Las Aves was the site of a major Dutch victory over the French in 1678, when a French fleet commanded by Admiral Jean d'Estrées on its way to capture the nearby Dutch island Curaçao was decoyed onto the reefs of Aves de Sotovento by a small force of three Dutch ships. When D'Estrees' ship hit the reef, he fired cannons as a warning to the ships behind. However, they interpreted the signal to mean that he was under attack so they came rushing to his aid - and likewise struck the reefs.

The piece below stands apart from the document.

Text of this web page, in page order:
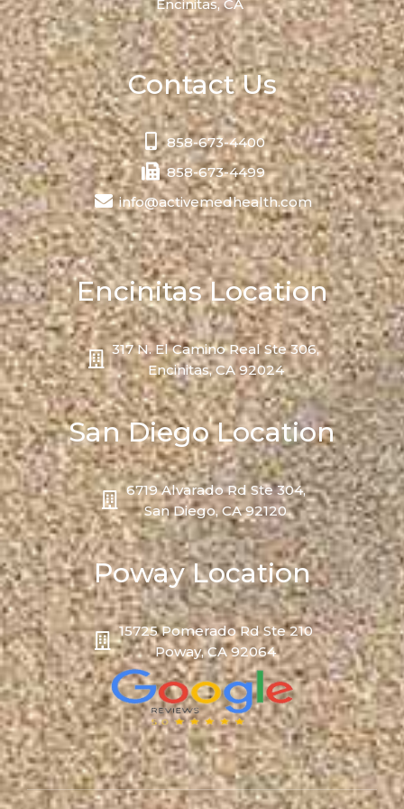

The entire French fleet of 13 ships was lost as a result of the Admiral's eagerness to fight. The survivors found no fresh water on Las Aves. They tried to survive on barrels of wine and salted meat that washed up ashore. But these supplies ran out and eventually they perished. The Admiral was one of the few to be rescued. On Curaçao, a Day of Thanksgiving was observed until far into the 18th century to commemorate the island's fortunate escape from being ravaged by the French.

Las Aves was considered by the Dutch as part of their West Indian possessions. In The Dutch West Indies (Amsterdam, 1836), Marten Douwes Teenstra wrote, "The Government of Curaçao also includes the uninhabited islets and rocks Little Curaçao, Aves, Roques and Orchilla."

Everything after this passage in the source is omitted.